Quantitative MRS of the Human Breast at 3T

There is a great need for improved non-invasive tools for evaluating breast cancer. A technique called magnetic resonance spectroscopy (MRS), generally performed along with a MRI examination, can produce information about the quantities of specific metabolites within a distinct lesion in a breast. The amount of signal produced by choline-containing compounds (tCho) is known to be higher in malignant tumors than in benign and normal tissues. Previous work by a number of groups has demonstrated that measuring tCho can provide clinically useful information. On clinical 1.5 T MR scanners, simply detecting a tCho signal indicates that a suspect lesion is malignant. It has also been shown that the tCho signal decreases in response to successful chemotherapy treatment, suggesting that it can be used as an early indicator of response. These findings are encouraging and demonstrate clinical potential. However, if breast MRS is to be made into a clinically usable tool, it will be necessary to produce quantitative, reliable measurements of tCho, rather than qualitative judgments of detectability. This is particularly critical for performing longitudinal studies, such as monitoring treatment response. Quantitative measurements are also required for performing diagnosis with higher-field scanners, as the increased sensitivity makes tCho detectable in benign lesions and normal breast tissues.

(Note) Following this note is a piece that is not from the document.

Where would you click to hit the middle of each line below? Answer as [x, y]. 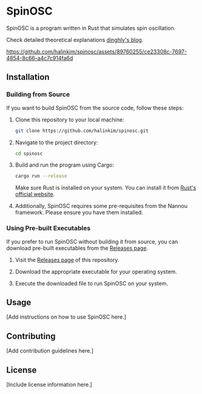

The goal of this project is to develop and demonstrate a reliable methodology for making quantitative tCho measurements in breast lesions on clinical 3T MR scanners. The specific aims are to 1) optimize pulse sequences and aquisition methods, 2) evaluate reproducibility and identify sources of error, and 3) demonstrate feasibility of monitoring response to treatment in a small patient study. This translational research project will bring advanced research methods to a clinical MR system, and provide the foundation for large-scale, multi-center trials that are required to evaluate clinical efficacy.